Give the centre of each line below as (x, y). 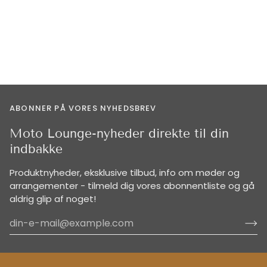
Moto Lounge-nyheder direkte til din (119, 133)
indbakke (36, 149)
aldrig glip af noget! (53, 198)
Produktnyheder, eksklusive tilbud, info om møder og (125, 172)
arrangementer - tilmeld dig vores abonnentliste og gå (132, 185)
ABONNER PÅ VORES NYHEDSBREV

● ● ● ● ●

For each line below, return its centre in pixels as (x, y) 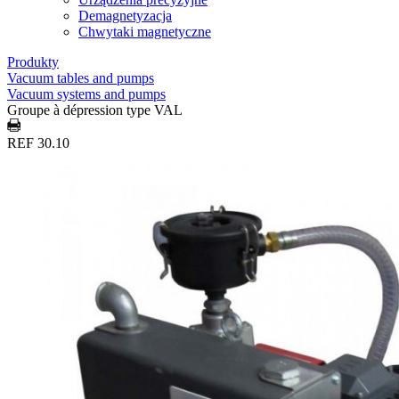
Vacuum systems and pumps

● ● ● ● ●

Using the listing above, repeat word for word each line from the one with "Give the centre" down to the one with "ABONNER PÅ VORES NYHEDSBREV", both included. Omit all pictures.

Give the centre of each line below as (x, y). 
Moto Lounge-nyheder direkte til din (119, 133)
indbakke (36, 149)
aldrig glip af noget! (53, 198)
Produktnyheder, eksklusive tilbud, info om møder og (125, 172)
arrangementer - tilmeld dig vores abonnentliste og gå (132, 185)
ABONNER PÅ VORES NYHEDSBREV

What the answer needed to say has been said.